>>

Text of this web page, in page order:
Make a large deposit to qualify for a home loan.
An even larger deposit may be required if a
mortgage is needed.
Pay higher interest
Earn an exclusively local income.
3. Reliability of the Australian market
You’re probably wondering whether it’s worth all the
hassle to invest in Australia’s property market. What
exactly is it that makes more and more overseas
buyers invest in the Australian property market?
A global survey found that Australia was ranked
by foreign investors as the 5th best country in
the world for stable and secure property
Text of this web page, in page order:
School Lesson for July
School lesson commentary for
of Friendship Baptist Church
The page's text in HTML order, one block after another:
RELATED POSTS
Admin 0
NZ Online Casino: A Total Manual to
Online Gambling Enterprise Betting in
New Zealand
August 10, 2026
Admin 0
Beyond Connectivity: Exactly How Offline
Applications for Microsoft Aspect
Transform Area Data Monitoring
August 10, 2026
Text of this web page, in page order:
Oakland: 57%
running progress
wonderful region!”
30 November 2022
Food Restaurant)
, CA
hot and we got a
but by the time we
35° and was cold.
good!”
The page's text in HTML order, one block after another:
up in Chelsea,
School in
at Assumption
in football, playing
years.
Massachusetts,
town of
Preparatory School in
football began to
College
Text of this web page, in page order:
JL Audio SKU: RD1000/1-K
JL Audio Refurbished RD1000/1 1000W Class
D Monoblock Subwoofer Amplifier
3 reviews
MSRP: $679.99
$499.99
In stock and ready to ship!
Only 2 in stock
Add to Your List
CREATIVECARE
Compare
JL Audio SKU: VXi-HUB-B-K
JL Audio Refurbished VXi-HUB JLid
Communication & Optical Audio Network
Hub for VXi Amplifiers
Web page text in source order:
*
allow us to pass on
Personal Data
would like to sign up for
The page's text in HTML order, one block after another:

<<

▸ Task brief
The line containing "Web page text" and all lines after it, to the end of the records, are to be output exactly and alone.

▸ Answer box
Web page text in source order:
*
allow us to pass on
Personal Data
would like to sign up for
The page's text in HTML order, one block after another:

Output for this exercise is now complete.